Harlan sensed the tectonic plates of society shifting again, and feared a re-activation of the forces that led to the Civil War. In his mind, inequality under the law inevitably led to strife. It also altered social and economic structures in ways that were difficult to unravel. The simple solution was enforcement of the equal protection clause of the Constitution. That, in his mind, meant treating people of every race equally.

“God bless our dear country!” he declared in a speech before many of the nation’s leaders, including President Theodore Roosevelt, at a dinner commemorating his 25th year on the Supreme Court. “God bless every effort to sustain and strengthen it in the hearts of the people of every race subject to its jurisdiction and authority!”

It didn’t escape Harlan’s notice that the same paeons to equality that led to the freedom of enslaved peoples could be used to deny them necessary government protections. In the Civil Rights Cases of 1883, Justice Joseph Philo Bradley, writing for a court majority that rejected civil rights protections, suggested that the time had come for Black people to cease to be “the special favorite of the laws” — this, just 18 years after the Civil War and at a time when the Ku Klux Klan murdered Black men by the dozens. Harlan shot back: “It is, I submit, scarcely just to say that the colored race has been a special favorite of the laws.”

Harlan didn’t live to see the end of segregation, or to know that his own words would play a role in bringing it about. But he would not have failed to comprehend that legal measures to offset the effects of segregation operate on a different basis than those that enforced segregation. For a university that had barred Black students to then make special efforts to accept Black students — especially if was also granting preferences for applicants whose parents attended — was simply fair and just, advancing the cause of equality rather than impeding it.

But affirmative action has moved to a different place, as the nation’s pastiche of diversity has grown richer and more complex. Many universities aren’t linking racial preferences to past discrimination in the rigorous, fact-finding manner envisioned by some jurists, focused on how earlier practices altered the fates of today’s applicants. Rather, they are seeking diversity as an end unto itself, viewing anything but proportionate representation of racial groups as per se evidence of discrimination.

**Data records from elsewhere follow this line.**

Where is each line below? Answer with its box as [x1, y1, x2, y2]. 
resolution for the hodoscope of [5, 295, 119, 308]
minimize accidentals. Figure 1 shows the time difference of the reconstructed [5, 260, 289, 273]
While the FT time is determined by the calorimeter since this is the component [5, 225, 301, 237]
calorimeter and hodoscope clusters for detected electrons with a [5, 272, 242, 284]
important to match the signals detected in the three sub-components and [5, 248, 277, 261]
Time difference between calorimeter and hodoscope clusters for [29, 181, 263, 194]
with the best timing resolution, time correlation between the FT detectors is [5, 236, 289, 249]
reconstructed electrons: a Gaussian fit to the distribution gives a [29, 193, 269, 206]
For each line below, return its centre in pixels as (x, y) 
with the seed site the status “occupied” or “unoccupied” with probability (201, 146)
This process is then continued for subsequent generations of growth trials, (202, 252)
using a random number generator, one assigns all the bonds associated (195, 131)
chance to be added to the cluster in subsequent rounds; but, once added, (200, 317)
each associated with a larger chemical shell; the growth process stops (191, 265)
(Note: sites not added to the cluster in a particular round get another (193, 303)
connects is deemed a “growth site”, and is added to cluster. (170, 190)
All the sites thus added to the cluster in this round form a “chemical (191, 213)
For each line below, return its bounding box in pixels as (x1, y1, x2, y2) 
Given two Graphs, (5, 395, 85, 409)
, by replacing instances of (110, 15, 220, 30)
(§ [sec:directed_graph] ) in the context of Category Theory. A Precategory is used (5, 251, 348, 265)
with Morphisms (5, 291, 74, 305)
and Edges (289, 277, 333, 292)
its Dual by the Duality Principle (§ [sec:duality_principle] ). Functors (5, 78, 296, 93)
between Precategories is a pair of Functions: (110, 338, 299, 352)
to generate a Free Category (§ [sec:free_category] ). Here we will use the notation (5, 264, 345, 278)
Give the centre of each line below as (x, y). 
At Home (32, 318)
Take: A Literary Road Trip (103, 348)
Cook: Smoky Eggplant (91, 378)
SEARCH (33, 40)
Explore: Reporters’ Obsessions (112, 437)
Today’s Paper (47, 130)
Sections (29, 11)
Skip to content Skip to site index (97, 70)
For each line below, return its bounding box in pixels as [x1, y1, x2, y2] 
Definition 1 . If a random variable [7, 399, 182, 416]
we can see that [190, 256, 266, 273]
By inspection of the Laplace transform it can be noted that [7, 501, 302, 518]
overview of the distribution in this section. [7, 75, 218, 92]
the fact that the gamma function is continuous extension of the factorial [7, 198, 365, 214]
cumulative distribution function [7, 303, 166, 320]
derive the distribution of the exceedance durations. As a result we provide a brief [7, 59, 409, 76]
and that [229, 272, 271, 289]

America’s understanding of historical modes of exclusion and oppression may be stronger, but the connection between those dynamics and today’s beneficiaries of affirmative action may not be. Racial distinctions are varied and complicated; affirmative action, at least in some forms, is arbitrary. Not every beneficiary has suffered equally and not every person who is denied benefits wears a similar badge of privilege. There are also mechanisms such as preferences for students from disadvantaged backgrounds or for those who are the first in their families to go to college that can promote campus diversity without reference to race.

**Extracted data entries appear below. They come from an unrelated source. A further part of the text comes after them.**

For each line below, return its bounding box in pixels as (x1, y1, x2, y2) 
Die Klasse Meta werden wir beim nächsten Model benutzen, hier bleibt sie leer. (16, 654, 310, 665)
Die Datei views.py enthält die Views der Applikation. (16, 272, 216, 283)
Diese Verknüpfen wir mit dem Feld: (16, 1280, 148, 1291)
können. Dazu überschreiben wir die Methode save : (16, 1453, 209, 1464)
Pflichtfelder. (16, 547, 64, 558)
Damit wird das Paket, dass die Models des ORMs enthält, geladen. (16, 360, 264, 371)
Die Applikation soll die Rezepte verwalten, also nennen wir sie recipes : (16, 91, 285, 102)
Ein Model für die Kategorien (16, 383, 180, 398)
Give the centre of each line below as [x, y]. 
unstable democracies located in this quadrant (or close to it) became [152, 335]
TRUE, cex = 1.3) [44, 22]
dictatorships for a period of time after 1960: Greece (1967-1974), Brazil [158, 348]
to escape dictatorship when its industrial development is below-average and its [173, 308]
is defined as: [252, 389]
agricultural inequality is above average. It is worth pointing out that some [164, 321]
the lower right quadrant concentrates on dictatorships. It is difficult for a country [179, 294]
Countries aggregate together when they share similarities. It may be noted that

What Harlan could not accept is that racial distinctions come at little cost. Plessy v. Ferguson, with its winking assertion that separate railroad coaches were equal, weakened his appetite for alternatives to the essential mandate of equality. Experience taught him that privileges and detriments under the law are pernicious forces. When combined with race, they not only amplify discord but create it. After the Civil War, he alone among jurists predicted the devastation wrought by segregation, and saw its seeds in the unequal treatment of Hispanic and Asians.

The question for Harlan, then and now, would be whether a measure serves to help individuals realize the promise of equal protection under the law. That form of justice, the comfort of knowing your rights are respected, was his prescription for peace. Would affirmative action meet his test? It’s hard to say, but nothing in today’s racial situation would give him occasion to weaken his judgment or temper his vigilance.